0 What's the difference between the following?
public class MyClass
{
public bool MyProperty;
}
public class MyClass
{
public bool MyProperty { get; set; }
}
Is it just semantics?
Fields and properties have many differences other than semantic.
Properties can be overridden to provide different implementations in descendants.
Properties can help alleviate versioning problems. I.e. Changing a field to a property in a library requires a recompile of anything depending on that library.
Properties can have different accessibility for the getter and setter.
"Just semantics" always seems like a contradiction in terms to me. Yes, it changes the meaning of the code. No, that's not something I'd use the word "just" about.
The first class has a public field. The second class has a public property, backed by a private field. They're not the same thing:
If you later change the implementation of the property, you maintain binary compatibility. If you change the field to a property, you lose both binary and source compatibility.
Fields aren't seen by data-binding; properties are
Field access can't be breakpointed in managed code (AFAIK)
Exposing a field exposes the implementation of your type - exposing a property just talks about the contract of your type.

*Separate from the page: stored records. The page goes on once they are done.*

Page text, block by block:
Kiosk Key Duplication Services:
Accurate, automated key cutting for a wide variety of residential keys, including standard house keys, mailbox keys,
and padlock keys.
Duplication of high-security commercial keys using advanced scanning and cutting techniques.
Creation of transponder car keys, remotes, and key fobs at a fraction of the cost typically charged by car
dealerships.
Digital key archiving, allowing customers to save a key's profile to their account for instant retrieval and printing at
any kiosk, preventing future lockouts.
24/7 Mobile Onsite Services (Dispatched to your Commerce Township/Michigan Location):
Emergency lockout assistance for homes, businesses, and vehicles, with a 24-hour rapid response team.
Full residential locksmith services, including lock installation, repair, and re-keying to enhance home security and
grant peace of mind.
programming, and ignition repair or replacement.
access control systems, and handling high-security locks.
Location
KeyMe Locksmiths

See my article about the goodness of properties for slightly more detail on this.
In that case, yes it is mostly semantics. It makes a difference for reflection and so forth.

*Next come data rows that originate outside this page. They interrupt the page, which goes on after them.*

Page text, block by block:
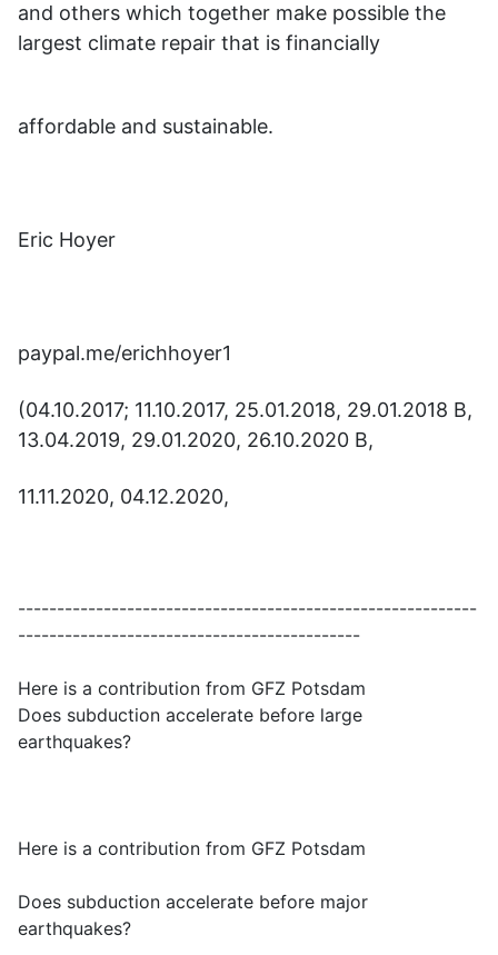
and others which together make possible the
largest climate repair that is financially
affordable and sustainable.
Eric Hoyer
paypal.me/erichhoyer1
(04.10.2017; 11.10.2017, 25.01.2018, 29.01.2018 B,
13.04.2019, 29.01.2020, 26.10.2020 B,
11.11.2020, 04.12.2020,
-----------------------------------------------------------
--------------------------------------------
Here is a contribution from GFZ Potsdam
Does subduction accelerate before large
earthquakes?
Here is a contribution from GFZ Potsdam
Does subduction accelerate before major
earthquakes?

However, if you want to make a change so that when MyProperty is set you fire an event for example you can easily modify the latter to do that. The former you can't. You can also specify the latter in an interface.

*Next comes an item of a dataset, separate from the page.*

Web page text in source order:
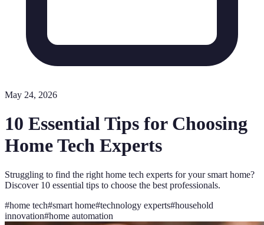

As there is so little difference but several potential advantages to going down the property route, I figure that you should always go down the property route.
The first one is just a public field, the second one is a so-called automatic property. Automatic properties are changed to regular properties with a backing field by the C# compiler.
Public fields and properties are equal in C# syntax, but they are different in IL (read this on a German forum recently, can't give you the source, sorry).
Matthias
The biggest difference is that you can add access modifiers to properties, for example like this
public class MyClass
{
public bool MyProperty { get; protected set; }
}
For access to the CLR fields and properties are different too. So if you have a field and you want to change it to a property later (for example when you want to add code to the setter) the interface will change, you will need to recompile all code accessing that field. With an Autoproperty you don't have this problem.
I am assuming you are not writing code that will be called by 3rd party developers that can’t recompile their code when you change your code. (E.g. that you don’t work for Microsoft writing the .Net framework it’s self, or DevExpress writing a control toolkip). Remember that Microsoft’s .NET framework coding standard is for the people writing the framework and tries to avoid a lot of problems that are not even issues if you are not writing a framework for use of 3rd party developers.
The 2nd case the defined a propriety, the only true advantage of doing is that that data binding does not work with fields. There is however a big political advantage in using proprieties, you get a lot less invalid complaints from other developers that look at your code.
All the other advantages for proprieties (that are well explained in the other answers to your questions) are not of interest to you at present, as any programmer using your code can change the field to a propriety later if need be and just recompile your solution.
However you are not likely to get stacked for using proprieties, so you make as well always use public proprieties rather the fields.